● **Exercise directions**
When you reach the line below that has "d’amélioration potentiels. [18, 163, 139, 183]", start returning lines exactly, and stop after the line that has "Potenza nominale (46, 22)"; skip the pictures.
Source material below:
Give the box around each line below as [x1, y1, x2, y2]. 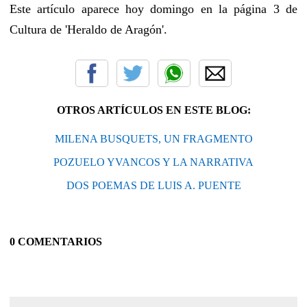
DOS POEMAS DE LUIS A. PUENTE [66, 179, 241, 191]
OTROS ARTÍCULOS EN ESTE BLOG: [56, 103, 251, 116]
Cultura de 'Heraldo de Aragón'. [10, 22, 167, 36]
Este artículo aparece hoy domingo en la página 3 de [10, 1, 297, 16]
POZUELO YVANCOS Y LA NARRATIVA [53, 156, 254, 168]
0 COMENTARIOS [10, 235, 102, 247]
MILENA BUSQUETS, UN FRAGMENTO [54, 132, 253, 145]
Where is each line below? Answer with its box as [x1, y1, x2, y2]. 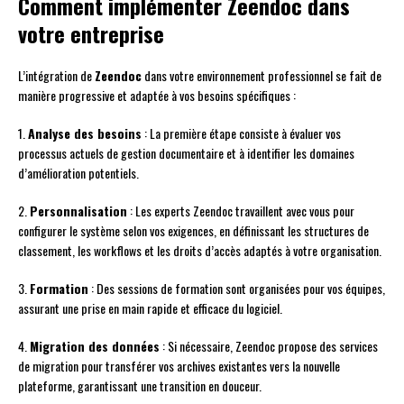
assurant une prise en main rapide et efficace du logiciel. [18, 298, 282, 318]
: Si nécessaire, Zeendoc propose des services [160, 336, 378, 356]
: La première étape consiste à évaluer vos [142, 124, 341, 143]
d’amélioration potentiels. [18, 163, 139, 183]
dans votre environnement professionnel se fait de [142, 66, 381, 86]
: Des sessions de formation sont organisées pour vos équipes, [88, 279, 385, 298]
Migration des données [30, 336, 160, 356]
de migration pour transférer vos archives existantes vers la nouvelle [18, 356, 340, 376]
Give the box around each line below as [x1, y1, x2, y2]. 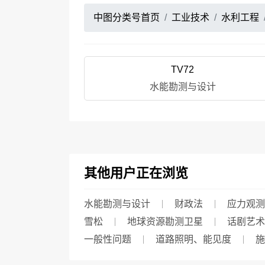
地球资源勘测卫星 [127, 216, 203, 227]
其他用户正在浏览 [84, 166, 188, 180]
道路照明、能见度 [156, 234, 231, 244]
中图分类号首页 [93, 12, 160, 22]
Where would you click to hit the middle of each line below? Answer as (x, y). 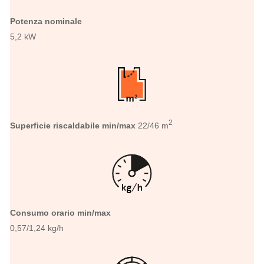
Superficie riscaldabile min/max (74, 126)
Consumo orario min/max (60, 213)
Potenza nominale (46, 22)
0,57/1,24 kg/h (37, 228)
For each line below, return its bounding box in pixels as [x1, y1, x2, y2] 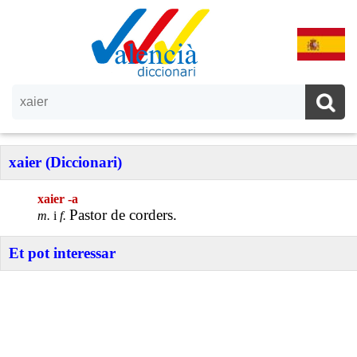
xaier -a [37, 192, 79, 206]
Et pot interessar [9, 245, 116, 261]
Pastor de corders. [69, 206, 178, 223]
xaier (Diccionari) [9, 154, 122, 171]
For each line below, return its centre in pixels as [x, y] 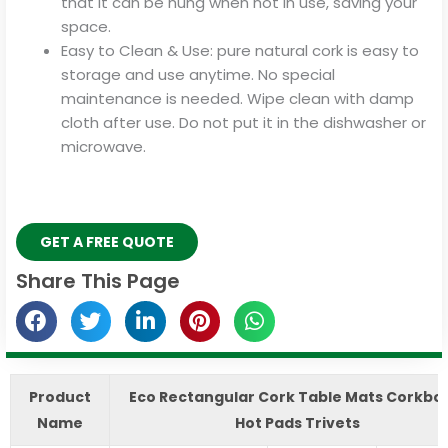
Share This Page [98, 281]
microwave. [103, 146]
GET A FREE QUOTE [107, 242]
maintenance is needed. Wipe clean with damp [237, 98]
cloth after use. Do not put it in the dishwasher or [243, 122]
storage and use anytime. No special [198, 74]
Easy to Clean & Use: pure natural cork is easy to [240, 50]
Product [60, 396]
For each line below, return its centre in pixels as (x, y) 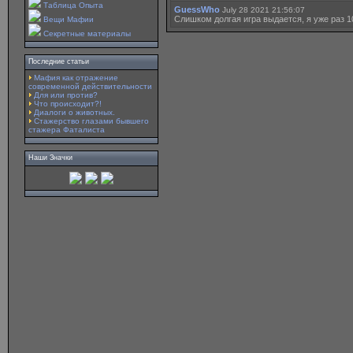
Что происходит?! (68, 104)
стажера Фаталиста (67, 130)
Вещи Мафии (69, 19)
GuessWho (197, 9)
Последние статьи (59, 61)
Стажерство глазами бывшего (91, 121)
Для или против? (66, 95)
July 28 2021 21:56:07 (264, 10)
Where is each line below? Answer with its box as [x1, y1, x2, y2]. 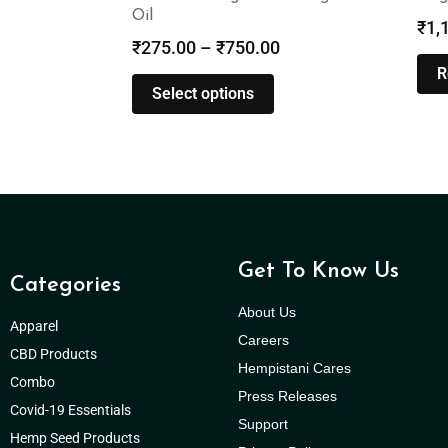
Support [238, 416, 289, 433]
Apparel [10, 318, 58, 335]
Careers [238, 332, 290, 349]
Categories [10, 274, 121, 298]
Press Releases [238, 388, 338, 405]
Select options [152, 83, 254, 103]
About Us [238, 304, 297, 321]
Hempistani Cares [238, 360, 352, 377]
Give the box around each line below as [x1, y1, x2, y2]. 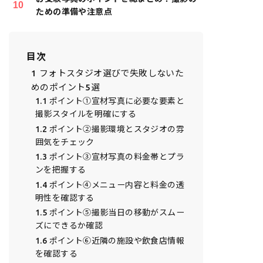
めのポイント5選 [31, 82, 100, 92]
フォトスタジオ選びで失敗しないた [36, 68, 184, 78]
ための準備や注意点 [36, 7, 113, 16]
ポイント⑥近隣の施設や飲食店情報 [47, 235, 184, 245]
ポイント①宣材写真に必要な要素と [47, 96, 184, 106]
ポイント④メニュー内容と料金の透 [47, 180, 184, 190]
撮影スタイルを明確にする [35, 109, 137, 119]
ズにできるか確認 [35, 221, 103, 231]
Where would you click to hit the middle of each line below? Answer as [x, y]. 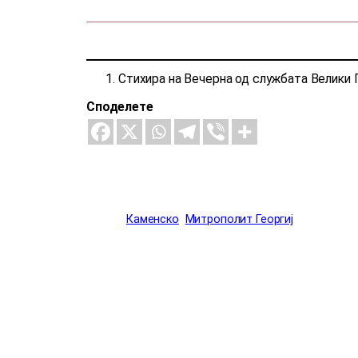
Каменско [153, 219]
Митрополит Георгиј [239, 219]
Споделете [120, 106]
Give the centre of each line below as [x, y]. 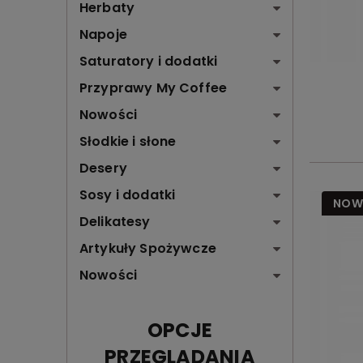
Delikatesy [115, 222]
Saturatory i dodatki [149, 62]
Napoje [103, 35]
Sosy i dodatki [128, 195]
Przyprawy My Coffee [154, 88]
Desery [103, 169]
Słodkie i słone [128, 142]
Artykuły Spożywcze [148, 249]
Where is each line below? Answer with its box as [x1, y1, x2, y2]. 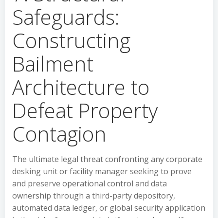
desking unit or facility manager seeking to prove [12, 166, 192, 177]
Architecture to [12, 73, 149, 101]
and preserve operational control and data [12, 178, 167, 189]
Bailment [12, 50, 93, 77]
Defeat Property [12, 96, 158, 124]
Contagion [12, 120, 107, 147]
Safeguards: [12, 3, 119, 31]
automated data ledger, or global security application [12, 202, 205, 213]
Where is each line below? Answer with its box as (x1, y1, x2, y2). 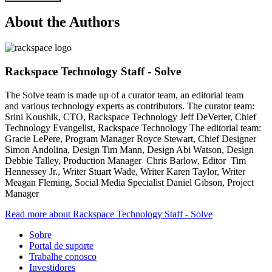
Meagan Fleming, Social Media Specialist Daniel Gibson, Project (5, 177, 254, 188)
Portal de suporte (29, 240, 93, 251)
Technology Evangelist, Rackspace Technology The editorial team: (5, 122, 263, 133)
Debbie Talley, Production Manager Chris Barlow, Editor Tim (5, 155, 246, 166)
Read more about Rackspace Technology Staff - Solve (5, 208, 212, 219)
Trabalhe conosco (29, 251, 97, 262)
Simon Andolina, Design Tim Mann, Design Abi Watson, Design (5, 144, 254, 155)
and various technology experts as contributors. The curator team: (5, 100, 254, 111)
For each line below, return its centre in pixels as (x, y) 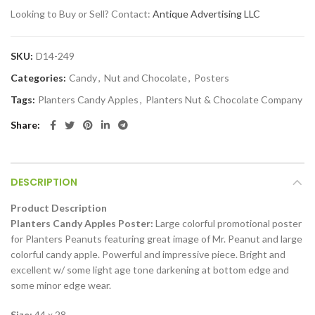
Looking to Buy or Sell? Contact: (82, 14)
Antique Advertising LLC (206, 14)
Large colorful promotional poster (227, 223)
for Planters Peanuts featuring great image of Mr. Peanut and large (156, 239)
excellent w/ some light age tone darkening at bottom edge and (150, 270)
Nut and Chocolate (146, 78)
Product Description (59, 208)
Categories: (39, 78)
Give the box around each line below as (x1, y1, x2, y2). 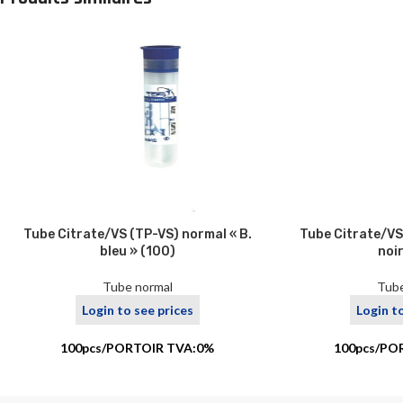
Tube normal (102, 278, 173, 294)
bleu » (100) (99, 243, 175, 259)
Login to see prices (81, 301, 193, 318)
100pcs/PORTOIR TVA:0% (60, 340, 215, 356)
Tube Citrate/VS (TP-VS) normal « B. (22, 226, 252, 242)
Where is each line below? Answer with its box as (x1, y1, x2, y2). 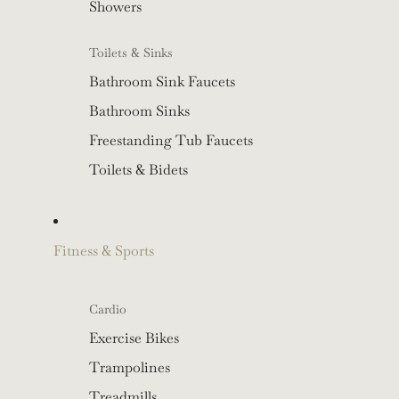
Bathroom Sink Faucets (89, 72, 235, 92)
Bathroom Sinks (89, 102, 190, 121)
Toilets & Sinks (89, 45, 173, 61)
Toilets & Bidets (89, 160, 188, 180)
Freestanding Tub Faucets (89, 131, 253, 151)
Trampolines (89, 358, 170, 378)
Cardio (89, 301, 126, 318)
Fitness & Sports (53, 241, 154, 261)
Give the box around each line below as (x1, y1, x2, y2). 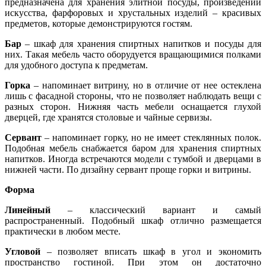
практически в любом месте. (5, 226, 121, 237)
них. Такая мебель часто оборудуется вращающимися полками (5, 49, 261, 60)
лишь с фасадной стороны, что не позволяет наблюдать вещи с (5, 91, 261, 102)
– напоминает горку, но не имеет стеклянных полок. (45, 132, 261, 143)
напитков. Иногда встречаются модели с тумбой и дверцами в (5, 154, 261, 164)
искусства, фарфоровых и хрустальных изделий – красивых (5, 8, 261, 18)
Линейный (5, 205, 68, 216)
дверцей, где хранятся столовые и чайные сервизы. (5, 112, 212, 123)
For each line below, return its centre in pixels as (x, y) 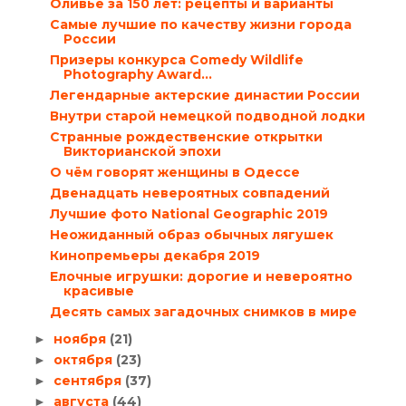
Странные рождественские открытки (186, 137)
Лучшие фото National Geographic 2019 (188, 214)
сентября (89, 381)
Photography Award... (137, 75)
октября (84, 360)
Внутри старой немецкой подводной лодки (207, 116)
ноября (81, 339)
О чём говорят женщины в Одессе (174, 173)
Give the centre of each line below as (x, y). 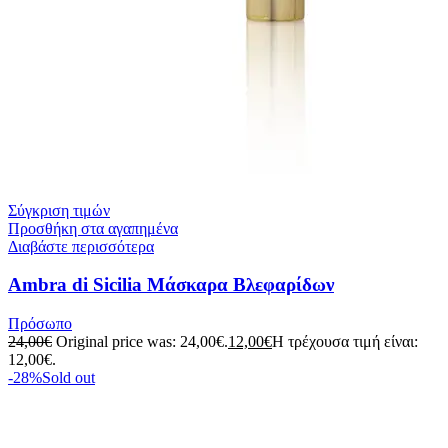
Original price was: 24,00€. (142, 342)
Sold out (68, 378)
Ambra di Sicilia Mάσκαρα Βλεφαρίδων (171, 285)
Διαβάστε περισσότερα (81, 246)
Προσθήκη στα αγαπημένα (93, 228)
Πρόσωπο (40, 324)
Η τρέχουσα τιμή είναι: (345, 342)
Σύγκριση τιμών (59, 210)
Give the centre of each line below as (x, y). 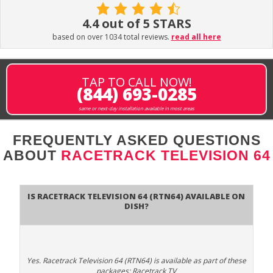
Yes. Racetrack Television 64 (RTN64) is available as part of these (136, 261)
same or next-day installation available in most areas (136, 108)
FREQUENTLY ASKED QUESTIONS (136, 140)
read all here (196, 37)
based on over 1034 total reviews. (112, 37)
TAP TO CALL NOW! (136, 82)
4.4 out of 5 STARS (136, 23)
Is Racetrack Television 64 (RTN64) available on (136, 195)
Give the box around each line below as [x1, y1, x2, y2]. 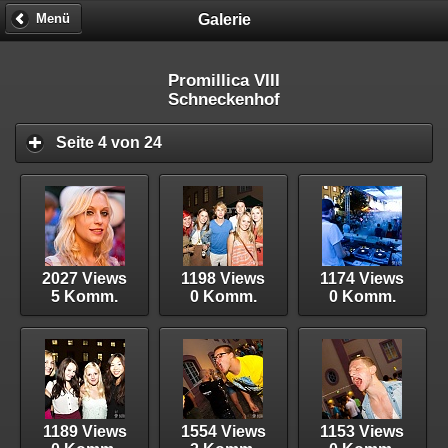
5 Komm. [51, 287, 119, 305]
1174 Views [320, 269, 405, 287]
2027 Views [42, 269, 128, 287]
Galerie [197, 10, 251, 28]
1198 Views [181, 269, 266, 287]
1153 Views [320, 422, 405, 440]
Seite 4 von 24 [56, 134, 162, 152]
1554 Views [180, 422, 266, 440]
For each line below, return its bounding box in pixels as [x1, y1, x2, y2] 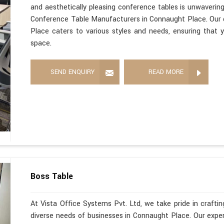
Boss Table [30, 170, 73, 182]
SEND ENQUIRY [50, 67, 95, 76]
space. [30, 37, 52, 48]
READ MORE [148, 67, 184, 76]
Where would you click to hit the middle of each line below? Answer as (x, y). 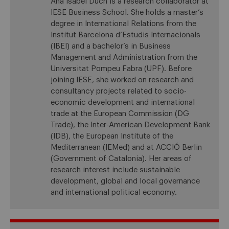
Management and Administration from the (124, 57)
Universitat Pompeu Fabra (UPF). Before (121, 68)
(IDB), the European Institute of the (112, 136)
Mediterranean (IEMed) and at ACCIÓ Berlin (126, 147)
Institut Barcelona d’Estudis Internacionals (125, 35)
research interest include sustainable (115, 170)
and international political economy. (113, 192)
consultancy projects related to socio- (118, 91)
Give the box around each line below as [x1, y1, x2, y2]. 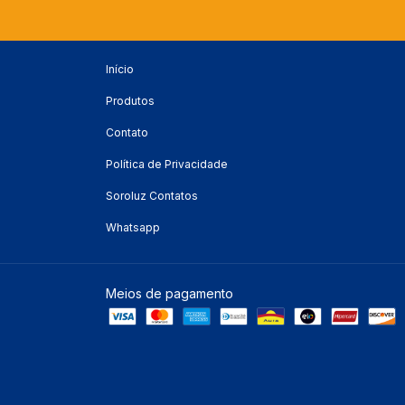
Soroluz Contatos [106, 189, 198, 203]
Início [106, 62, 134, 77]
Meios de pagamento [106, 286, 233, 302]
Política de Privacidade [106, 157, 228, 172]
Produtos [106, 94, 155, 108]
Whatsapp [106, 221, 160, 235]
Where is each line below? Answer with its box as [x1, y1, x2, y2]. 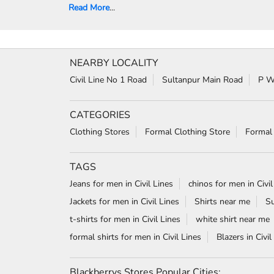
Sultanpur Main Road [162, 73, 243, 86]
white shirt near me [196, 213, 270, 225]
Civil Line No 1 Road [70, 73, 147, 86]
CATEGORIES [70, 108, 130, 122]
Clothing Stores [70, 125, 130, 138]
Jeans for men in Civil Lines [70, 177, 173, 190]
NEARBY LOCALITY [70, 56, 158, 70]
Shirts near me [194, 195, 250, 207]
End of Source material.
● **Result for this task**
d’amélioration potentiels. [18, 163, 139, 183]
dans votre environnement professionnel se fait de [142, 66, 381, 86]
: Des sessions de formation sont organisées pour vos équipes, [88, 279, 385, 298]
Migration des données [30, 336, 160, 356]
de migration pour transférer vos archives existantes vers la nouvelle [18, 356, 340, 376]
Give the box around each line below as [x1, y1, x2, y2]. 
地球资源勘测卫星 [127, 216, 203, 227]
其他用户正在浏览 [84, 166, 188, 180]
道路照明、能见度 [156, 234, 231, 244]
中图分类号首页 [93, 12, 160, 22]
Where would you click to hit the middle of each line below? Answer as (x, y). 
Superficie riscaldabile min/max (74, 126)
Consumo orario min/max (60, 213)
Potenza nominale (46, 22)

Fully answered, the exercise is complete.